Records from a dataset:
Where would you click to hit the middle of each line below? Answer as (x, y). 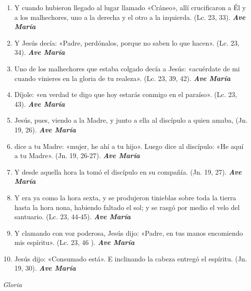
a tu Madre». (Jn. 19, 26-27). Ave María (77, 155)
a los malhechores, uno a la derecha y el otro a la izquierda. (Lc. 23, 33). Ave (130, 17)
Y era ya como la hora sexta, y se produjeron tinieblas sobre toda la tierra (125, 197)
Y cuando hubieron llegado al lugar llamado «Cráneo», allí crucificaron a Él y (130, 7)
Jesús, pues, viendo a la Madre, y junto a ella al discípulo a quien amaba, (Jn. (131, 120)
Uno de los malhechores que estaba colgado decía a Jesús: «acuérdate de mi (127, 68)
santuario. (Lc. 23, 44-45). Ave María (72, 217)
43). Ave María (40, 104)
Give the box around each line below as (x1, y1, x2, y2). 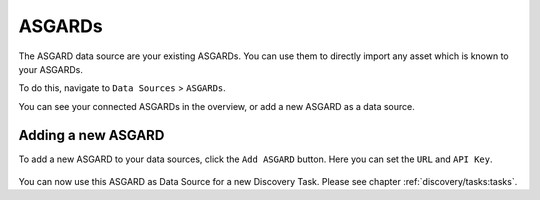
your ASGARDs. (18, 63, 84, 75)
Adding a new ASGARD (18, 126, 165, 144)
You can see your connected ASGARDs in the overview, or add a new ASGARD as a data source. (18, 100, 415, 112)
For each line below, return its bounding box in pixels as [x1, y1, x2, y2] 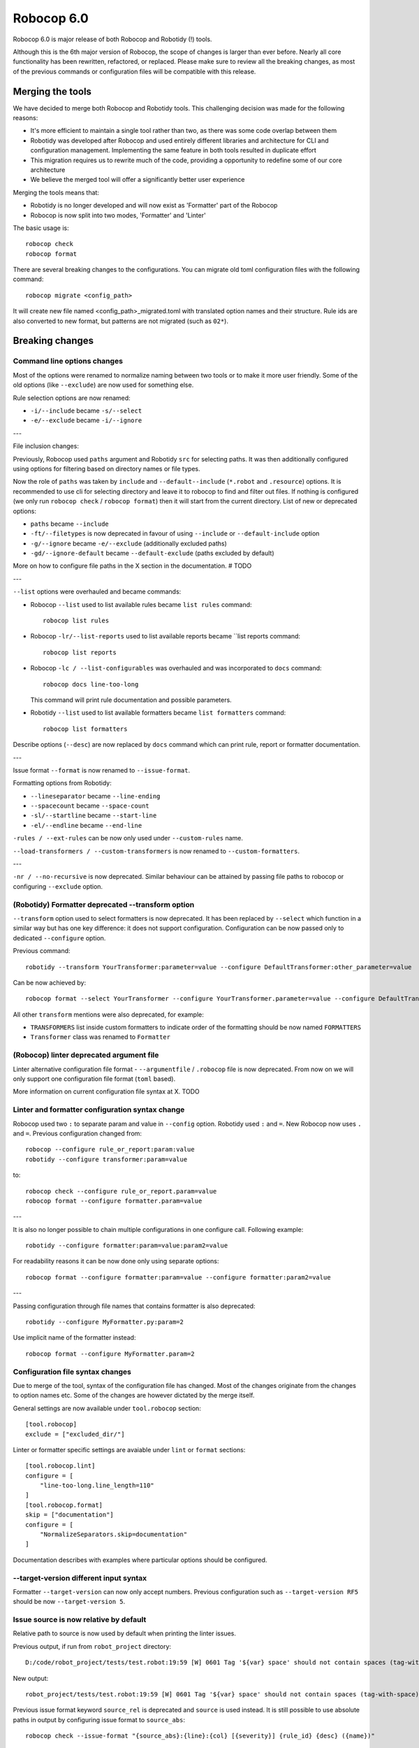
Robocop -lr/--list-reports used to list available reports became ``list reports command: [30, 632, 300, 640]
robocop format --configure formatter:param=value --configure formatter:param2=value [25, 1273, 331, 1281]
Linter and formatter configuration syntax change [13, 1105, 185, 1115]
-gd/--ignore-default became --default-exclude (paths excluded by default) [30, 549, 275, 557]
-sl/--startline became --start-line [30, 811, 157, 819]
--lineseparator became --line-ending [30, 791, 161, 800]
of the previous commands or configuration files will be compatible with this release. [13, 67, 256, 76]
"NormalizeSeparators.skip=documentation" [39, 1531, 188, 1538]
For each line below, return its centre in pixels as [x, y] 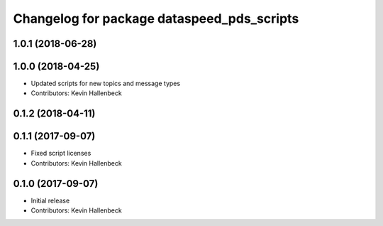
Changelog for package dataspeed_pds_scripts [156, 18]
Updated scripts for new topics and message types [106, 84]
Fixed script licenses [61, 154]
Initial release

__WHAT THE TASK REQUIRES__
Keep the pictures out of your answer, which should be the lines from the one with "Give the box" through the final line of the data, copied exactly.

__EXERCISE ANSWER__
Give the box around each line below as (x1, y1, x2, y2). 
your ASGARDs. (18, 63, 84, 75)
Adding a new ASGARD (18, 126, 165, 144)
You can see your connected ASGARDs in the overview, or add a new ASGARD as a data source. (18, 100, 415, 112)
For each line below, return its bounding box in pixels as [x1, y1, x2, y2] 
Robocop -lr/--list-reports used to list available reports became ``list reports command: [30, 632, 300, 640]
robocop format --configure formatter:param=value --configure formatter:param2=value [25, 1273, 331, 1281]
Linter and formatter configuration syntax change [13, 1105, 185, 1115]
-gd/--ignore-default became --default-exclude (paths excluded by default) [30, 549, 275, 557]
-sl/--startline became --start-line [30, 811, 157, 819]
--lineseparator became --line-ending [30, 791, 161, 800]
of the previous commands or configuration files will be compatible with this release. [13, 67, 256, 76]
"NormalizeSeparators.skip=documentation" [39, 1531, 188, 1538]
For each line below, return its centre in pixels as [x, y] 
Changelog for package dataspeed_pds_scripts [156, 18]
Updated scripts for new topics and message types [106, 84]
Fixed script licenses [61, 154]
Initial release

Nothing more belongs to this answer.